What the task asks :: No pictures belong in the result; set down exactly the lines from the one containing "004 - uhaul.com" through the final line of the listing, and nothing more.

»»

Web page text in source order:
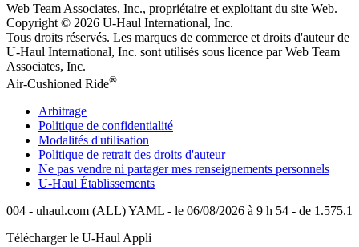
Web Team Associates, Inc., propriétaire et exploitant du site Web.
Copyright © 2026 U-Haul International, Inc.
Tous droits réservés. Les marques de commerce et droits d'auteur de
U-Haul International, Inc. sont utilisés sous licence par Web Team
Associates, Inc.
Air-Cushioned Ride®
Arbitrage
Politique de confidentialité
Modalités d'utilisation
Politique de retrait des droits d'auteur
Ne pas vendre ni partager mes renseignements personnels
U-Haul Établissements
004 - uhaul.com (ALL) YAML - le 06/08/2026 à 9 h 54 - de 1.575.1
Télécharger le U-Haul Appli
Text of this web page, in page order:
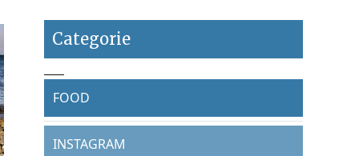
Categorie
FOOD
INSTAGRAM
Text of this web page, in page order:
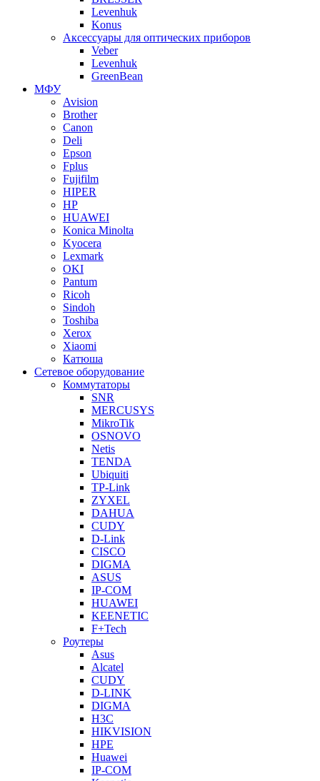
Levenhuk
Konus
Аксессуары для оптических приборов
Veber
Levenhuk
GreenBean
МФУ
Avision
Brother
Canon
Deli
Epson
Fplus
Fujifilm
HIPER
HP
HUAWEI
Konica Minolta
Kyocera
Lexmark
OKI
Pantum
Ricoh
Sindoh
Toshiba
Xerox
Xiaomi
Катюша
Сетевое оборудование
Коммутаторы
SNR
MERCUSYS
MikroTik
OSNOVO
Netis
TENDA
Ubiquiti
TP-Link
ZYXEL
DAHUA
CUDY
D-Link
CISCO
DIGMA
ASUS
IP-COM
HUAWEI
KEENETIC
F+Tech
Роутеры
Asus
Alcatel
CUDY
D-LINK
DIGMA
H3C
HIKVISION
HPE
Huawei
IP-COM
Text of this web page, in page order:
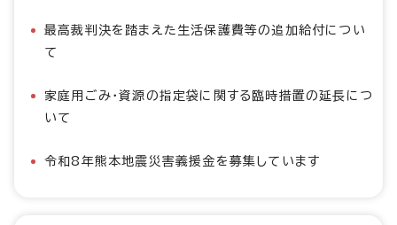
最高裁判決を踏まえた生活保護費等の追加給付につい
て
家庭用ごみ・資源の指定袋に関する臨時措置の延長につ
いて
令和8年熊本地震災害義援金を募集しています
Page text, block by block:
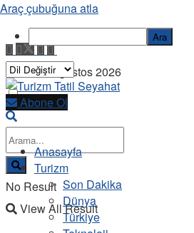
Cuma, 7 Ağustos 2026
No Result
View All Result
Abone Ol
Anasayfa
Turizm
Son Dakika
Dünya
Türkiye
Araç çubuğuna atla
Ara
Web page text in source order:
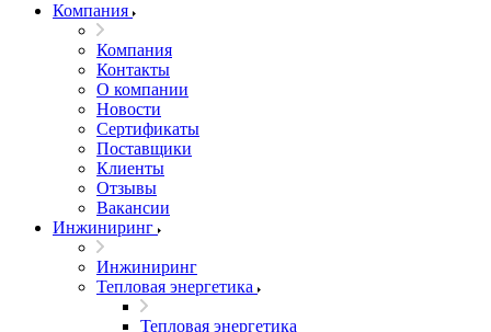
Компания
Компания
Контакты
О компании
Новости
Сертификаты
Поставщики
Клиенты
Отзывы
Вакансии
Инжиниринг
Инжиниринг
Тепловая энергетика
Тепловая энергетика

««

Written solution ::
004 - uhaul.com (ALL) YAML - le 06/08/2026 à 9 h 54 - de 1.575.1
Télécharger le U-Haul Appli
Text of this web page, in page order:
Categorie
FOOD
INSTAGRAM
Text of this web page, in page order:
Levenhuk
Konus
Аксессуары для оптических приборов
Veber
Levenhuk
GreenBean
МФУ
Avision
Brother
Canon
Deli
Epson
Fplus
Fujifilm
HIPER
HP
HUAWEI
Konica Minolta
Kyocera
Lexmark
OKI
Pantum
Ricoh
Sindoh
Toshiba
Xerox
Xiaomi
Катюша
Сетевое оборудование
Коммутаторы
SNR
MERCUSYS
MikroTik
OSNOVO
Netis
TENDA
Ubiquiti
TP-Link
ZYXEL
DAHUA
CUDY
D-Link
CISCO
DIGMA
ASUS
IP-COM
HUAWEI
KEENETIC
F+Tech
Роутеры
Asus
Alcatel
CUDY
D-LINK
DIGMA
H3C
HIKVISION
HPE
Huawei
IP-COM
Text of this web page, in page order:
最高裁判決を踏まえた生活保護費等の追加給付につい
て
家庭用ごみ・資源の指定袋に関する臨時措置の延長につ
いて
令和8年熊本地震災害義援金を募集しています
Page text, block by block:
Cuma, 7 Ağustos 2026
No Result
View All Result
Abone Ol
Anasayfa
Turizm
Son Dakika
Dünya
Türkiye
Araç çubuğuna atla
Ara
Web page text in source order:
Компания
Компания
Контакты
О компании
Новости
Сертификаты
Поставщики
Клиенты
Отзывы
Вакансии
Инжиниринг
Инжиниринг
Тепловая энергетика
Тепловая энергетика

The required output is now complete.